コブラ効果
昔、インドではコブラがたくさん居た、のだそうです。

コブラ、ですねえ
民間の力を借りて、コブラを駆除したい、と考えた当時の政治家(?)あるいは行政(?)は「コブラの死骸を持ってきたら報奨金を支払う」というアナウンスをし、コブラの捕獲と駆除を推奨しました。
インド人だけに限らないのでしょうが、こういう時に、悪知恵を働かせる者がけっこう居ます。
「コブラの死骸」を増産すれば、これで一儲けできるわけです。…ということで、インドでは、コブラを養殖する、という行為が横行しました。
死骸を集めても集めても、求めている「コブラが減る」という環境は実現されません。
…そりゃそうです。持ち込まれているコブラは、きっと、ほとんどが「養殖」のコブラだったのでしょうから。とうとう、行政は、この「コブラの死骸に対する報奨金」を打ち切ることにしました。
さて。困ったのは養殖業者です。今までは良い金づるだったコブラが、あっという間に邪魔者になってしまいました。適切な処理をするとなると、手間がかかる…と、その業者は、コブラを野に放ったのだそうです。
結果として、地域のコブラがむしろ増加した…という話まであるのだとか。
どこまでが本当の話かわかりませんが、そんな逸話があって、「コブラ効果」として残っているのだそうです。
なお、Wikipediaによると、ベトナムのハノイでは、ネズミの死骸…の「一部」でも持ち込めば、報酬を支払うことにした、とたん、ハノイ市内には尻尾の切れたネズミが蔓延する、という話があったようです。ネズミが生きていれば、子どもを増やしますから、また報酬のモトが増える…という判断だったようですが。
そういえば、日本人がインドだったか、海外の会社に赴任して、あまりにも職場が汚かったので、率先してゴミ拾いをしていたら、現地の社員が「あたらしく来た日本人はゴミを拾うのが趣味だ」と解釈して、次々ゴミを拡げてくれた…という話も読んだことがあります。
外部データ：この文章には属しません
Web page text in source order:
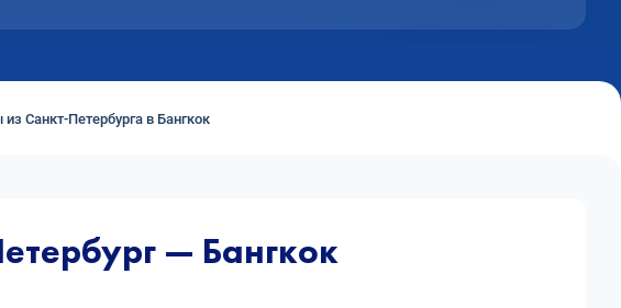
Санкт-Петербурга в Бангкок
— Бангкок

率先して掃除をしていたら、部下もそれに倣う…という話ばかりではないのですよねえ。
世の中にはKPI、という言葉があるのだそうです。
KPIとは、Key Performance Indicator(キー パフォーマンス インジケーター)の略で、「重要業績評価指標」と訳される。簡単にいえばKPIとは中間目標であり、ゴールに向かうまでのプロセスの目標数値である。目標達成にむけたパフォーマンス状況を測るために設定する。
コブラの話で言うなら、目標はコブラ生息数の減少、ですが、そのKPIに、「持ち込まれるコブラの死骸の数」というのを掲げた、ということになっています。
ところが、このKPIは、中間目標です。
つまり、このKPIの数字だけを無理矢理増やす、という話になると、まさにコブラを養殖するような、そんな無理が生じることになりかねません。
KPIを重視しすぎることで、本来の目標から遠ざかることだって、起こりかねません。
数値目標というのは、だいたいは、そのような問題点を孕んでいます。
人生の中で、何が大事か、なにをどう、目標にするのか、ということを、日常の中で忘れてしまいがちですが、本来追い求めるべきものが、KPIの方なのか、それとも「最終目標」の方なのか。
時々、立ち止まって考えていただく、ということも、大事な気がしています。